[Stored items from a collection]
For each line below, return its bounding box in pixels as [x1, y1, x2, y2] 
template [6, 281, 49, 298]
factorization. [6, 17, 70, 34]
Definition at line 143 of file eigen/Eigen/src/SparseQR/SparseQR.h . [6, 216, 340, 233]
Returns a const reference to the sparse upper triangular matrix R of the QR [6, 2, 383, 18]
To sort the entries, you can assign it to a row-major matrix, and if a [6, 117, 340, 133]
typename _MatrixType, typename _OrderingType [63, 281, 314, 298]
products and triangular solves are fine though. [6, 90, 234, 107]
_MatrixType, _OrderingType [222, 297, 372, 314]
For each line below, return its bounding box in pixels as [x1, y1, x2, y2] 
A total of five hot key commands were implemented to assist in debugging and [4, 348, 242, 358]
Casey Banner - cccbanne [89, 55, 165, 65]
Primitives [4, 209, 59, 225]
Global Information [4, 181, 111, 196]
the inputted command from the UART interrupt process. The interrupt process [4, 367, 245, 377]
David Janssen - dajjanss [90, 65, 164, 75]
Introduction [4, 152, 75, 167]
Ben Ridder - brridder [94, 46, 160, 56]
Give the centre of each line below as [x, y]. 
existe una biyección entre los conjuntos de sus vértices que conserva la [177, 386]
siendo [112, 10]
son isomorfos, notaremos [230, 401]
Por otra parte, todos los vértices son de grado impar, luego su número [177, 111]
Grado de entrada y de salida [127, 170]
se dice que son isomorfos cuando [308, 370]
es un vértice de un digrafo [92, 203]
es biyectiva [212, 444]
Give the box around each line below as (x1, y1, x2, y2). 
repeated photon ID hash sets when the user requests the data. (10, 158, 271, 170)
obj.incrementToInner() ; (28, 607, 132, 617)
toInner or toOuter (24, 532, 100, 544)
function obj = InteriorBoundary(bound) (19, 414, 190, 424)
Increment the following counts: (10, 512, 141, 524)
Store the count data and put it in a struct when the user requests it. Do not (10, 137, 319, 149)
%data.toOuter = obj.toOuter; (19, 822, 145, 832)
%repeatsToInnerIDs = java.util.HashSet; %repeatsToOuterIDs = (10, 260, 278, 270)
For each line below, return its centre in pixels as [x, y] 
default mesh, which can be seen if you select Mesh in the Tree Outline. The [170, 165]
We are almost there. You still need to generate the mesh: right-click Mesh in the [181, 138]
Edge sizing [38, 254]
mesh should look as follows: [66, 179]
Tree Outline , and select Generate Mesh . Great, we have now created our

Aim of the task: Scan the entries above, and wherever a line holds the string "below", copy it.

Task solution:
For each line below, return its bounding box in pixels as [x1, y1, x2, y2] 
For each line below, return its bounding box in pixels as [x1, y1, x2, y2] 
Give the centre of each line below as [x, y]. 
Give the box around each line below as (x1, y1, x2, y2). 
For each line below, return its centre in pixels as [x, y] 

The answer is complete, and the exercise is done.